A Study of LLMs' Preferences for Libraries and Programming Languages
A new empirical study reveals that eight major LLMs exhibit systematic biases in code generation, overusing popular libraries like NumPy in 45% of cases and defaulting to Python even when unsuitable, prioritizing familiarity over task-specific optimality. The findings highlight gaps in current LLM evaluation methodologies and underscore the need for targeted improvements in training data diversity and benchmarking standards.
This research addresses a critical blind spot in LLM evaluation frameworks that have historically focused on functional correctness while ignoring architectural and design-choice quality. The study's findings reveal a fundamental limitation in how current LLMs learn from training data: they internalize popularity signals as proxies for correctness, rather than developing contextual reasoning about when specific tools are appropriate. This distinction matters because while a NumPy solution may be functionally correct, it can introduce unnecessary dependencies, performance overhead, or maintenance complexity.
The preference for Python across diverse task contexts reflects training data skew, where Python dominates public code repositories and educational materials. This creates a compounding problem: as more Python-centric code is generated and potentially added to future training datasets, the bias intensifies. The finding that Rust—objectively superior for high-performance scenarios—appears zero times in initialization tasks demonstrates how popularity-based learning diverges from technical optimality.

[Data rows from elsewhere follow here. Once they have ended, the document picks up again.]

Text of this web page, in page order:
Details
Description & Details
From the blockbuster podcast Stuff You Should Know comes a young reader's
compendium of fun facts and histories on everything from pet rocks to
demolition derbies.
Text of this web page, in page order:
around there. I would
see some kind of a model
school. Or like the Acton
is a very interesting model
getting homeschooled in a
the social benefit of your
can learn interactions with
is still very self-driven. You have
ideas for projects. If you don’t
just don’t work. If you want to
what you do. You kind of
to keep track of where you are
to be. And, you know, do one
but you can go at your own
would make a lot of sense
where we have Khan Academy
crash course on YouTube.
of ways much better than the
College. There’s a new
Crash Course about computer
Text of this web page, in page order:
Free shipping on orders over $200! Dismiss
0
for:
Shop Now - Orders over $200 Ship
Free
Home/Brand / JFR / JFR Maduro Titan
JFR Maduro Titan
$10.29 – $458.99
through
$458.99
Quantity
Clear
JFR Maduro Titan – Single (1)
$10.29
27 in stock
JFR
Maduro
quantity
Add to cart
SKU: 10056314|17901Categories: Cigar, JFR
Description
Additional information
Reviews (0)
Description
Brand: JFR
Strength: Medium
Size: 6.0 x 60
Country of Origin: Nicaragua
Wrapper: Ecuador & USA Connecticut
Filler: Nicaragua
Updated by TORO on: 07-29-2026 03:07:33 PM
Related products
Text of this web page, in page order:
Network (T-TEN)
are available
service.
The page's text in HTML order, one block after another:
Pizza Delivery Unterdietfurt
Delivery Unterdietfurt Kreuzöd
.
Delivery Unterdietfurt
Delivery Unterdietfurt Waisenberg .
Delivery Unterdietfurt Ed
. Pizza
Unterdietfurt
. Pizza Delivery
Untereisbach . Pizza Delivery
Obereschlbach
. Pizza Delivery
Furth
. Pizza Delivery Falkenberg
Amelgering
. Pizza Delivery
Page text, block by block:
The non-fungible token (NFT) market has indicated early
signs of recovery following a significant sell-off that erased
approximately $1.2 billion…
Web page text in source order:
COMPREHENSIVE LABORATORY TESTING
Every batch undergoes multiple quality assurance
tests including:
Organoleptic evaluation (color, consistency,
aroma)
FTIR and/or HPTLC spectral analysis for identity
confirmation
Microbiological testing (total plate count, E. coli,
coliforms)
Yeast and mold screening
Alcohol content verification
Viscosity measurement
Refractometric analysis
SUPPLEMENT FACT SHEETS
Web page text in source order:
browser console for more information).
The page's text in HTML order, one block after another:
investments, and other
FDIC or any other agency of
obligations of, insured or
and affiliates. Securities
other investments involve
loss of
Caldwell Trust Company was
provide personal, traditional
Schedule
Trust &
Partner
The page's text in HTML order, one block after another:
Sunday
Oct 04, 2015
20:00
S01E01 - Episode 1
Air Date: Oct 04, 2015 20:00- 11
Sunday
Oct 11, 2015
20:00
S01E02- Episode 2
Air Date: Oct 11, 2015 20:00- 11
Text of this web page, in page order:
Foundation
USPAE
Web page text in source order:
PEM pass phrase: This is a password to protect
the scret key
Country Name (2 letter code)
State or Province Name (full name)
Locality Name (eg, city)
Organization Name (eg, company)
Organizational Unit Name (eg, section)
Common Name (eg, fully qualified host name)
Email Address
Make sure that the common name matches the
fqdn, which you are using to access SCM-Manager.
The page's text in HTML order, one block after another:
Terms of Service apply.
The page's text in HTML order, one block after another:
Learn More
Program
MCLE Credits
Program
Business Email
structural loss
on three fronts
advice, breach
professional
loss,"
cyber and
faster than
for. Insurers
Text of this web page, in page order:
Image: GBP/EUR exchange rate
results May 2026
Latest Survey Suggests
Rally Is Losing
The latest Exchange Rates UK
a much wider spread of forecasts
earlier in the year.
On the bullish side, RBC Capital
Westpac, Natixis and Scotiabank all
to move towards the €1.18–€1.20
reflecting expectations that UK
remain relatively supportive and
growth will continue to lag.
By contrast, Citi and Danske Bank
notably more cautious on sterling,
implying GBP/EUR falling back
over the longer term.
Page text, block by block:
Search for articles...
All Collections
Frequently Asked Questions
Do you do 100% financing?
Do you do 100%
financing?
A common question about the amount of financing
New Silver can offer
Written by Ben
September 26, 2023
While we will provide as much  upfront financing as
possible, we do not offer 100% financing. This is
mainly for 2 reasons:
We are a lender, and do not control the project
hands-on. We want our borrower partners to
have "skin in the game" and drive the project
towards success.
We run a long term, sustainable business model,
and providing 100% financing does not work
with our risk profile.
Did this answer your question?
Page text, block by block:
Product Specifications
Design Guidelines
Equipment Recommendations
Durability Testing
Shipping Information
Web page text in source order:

For software development teams relying on LLM code generation, this research validates concerns about code quality beyond correctness metrics. Developers may receive functionally valid but suboptimal solutions that incur technical debt. The implications extend to DevOps, infrastructure planning, and resource allocation when LLM-generated code introduces unnecessary computational overhead through inappropriate library choices.
Future development requires three parallel efforts: improved training data curation with deliberate language and library diversity, fine-tuning strategies that reward architectural appropriateness, and new benchmarks explicitly measuring design-choice fidelity. Organizations evaluating LLM code generation tools should request visibility into these metrics rather than relying solely on standard correctness benchmarks.
- →LLMs overuse popular libraries like NumPy in 45% of cases despite ground-truth solutions not requiring them.
- →Python dominates LLM code generation across contexts where it is technically suboptimal for the task.
- →Current LLM evaluation frameworks fail to measure design choices, only functional correctness.
- →Training data skew toward Python and popular libraries perpetuates bias in model outputs.
- →Targeted fine-tuning and diverse training data are essential to improve language and library selection quality.